Ahora bien, uno de los grandes problemas de fondo, en mi opinión, es la persistente concepción supremacista y castellanizadora que persiste en España, un hecho constitutivo e idiosincrático de la piel de toro teorizado por el propio Ortega y Gasset. La necesidad de vertebrar a la nación española, también por la vía lingüística, está en la base del inmenso edificio de incomprensión hacia la diversidad lingüística. La idea que subyace en esta concepción no es el número de hablantes o la proyección global de una lengua. En esto el castellano es invencible. Visto desde un campanario, la cosa es que para que una lengua sea nacional no puede tener carácter local. Y esto es lo que hace que las lenguas regionales sean vistas como algo empapado de un componente identitario, rancio y ramplón. No lo digo yo, lo dice el célebre manifiesto por la lengua común avalado por los Vargas Llosa y compañía.
Ni que decir tiene que éste también es un tema que reclama sensibilidad y equilibrio, en este caso entre culturas hegemónicas y minorizadas en el Estado. De entrada, los padres de la Constitución de 1978, siguiendo la estela de la de 1931, instituyeron un modelo lingüístico que sólo menciona el castellano, que es de obligado conocimiento y oficial en todas partes. No se les ocurrió hacer como en Quebec o en las esquinas suizas, donde se puede utilizar cualquier lengua oficial, por supuesto en las instituciones que son comunes. Quiero decir que el hecho de que el catalán sea una lengua con una notable demografía (más de 10 millones de hablantes) y cuente con una amplia producción cultural y comunicativa debe llevar a cambios estructurales para que el Estado se reconozca de una vez por todas como plurilingüe. No bastan medidas ejecutivas como el formato bilingüe del documento de identidad o el permiso de conducir. Es necesario que el plurilingüismo se normalice en los tribunales y en la Administración del Estado, como reclama el Comité de Ministros del Consejo de Europa en las sucesivas rondas de monitorización de la Carta Europea de Lenguas Regionales y Minoritarias.

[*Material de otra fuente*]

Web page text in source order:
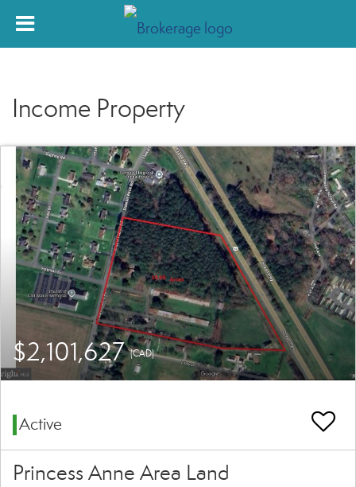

Ciertamente, en este contexto toman especial valor algunos acuerdos políticos recientemente orientados a la garantía del plurilingüismo, como la reforma del Reglamento del Congreso de los Diputados, que ha permitido utilizar cualquiera de las lenguas oficiales, o el compromiso de favorecer la presencia de todas las lenguas oficiales en la UE, donde son oficiales otras lenguas menos habladas como el danés, el gaélico (irlandés), el croata, el esloveno, el maltés, el lituano, el letón o el estonio. Pero todo esto sería más fácil y más sostenible si antes damos pasos dentro a favor del reconocimiento político, institucional y legal del plurilingüismo.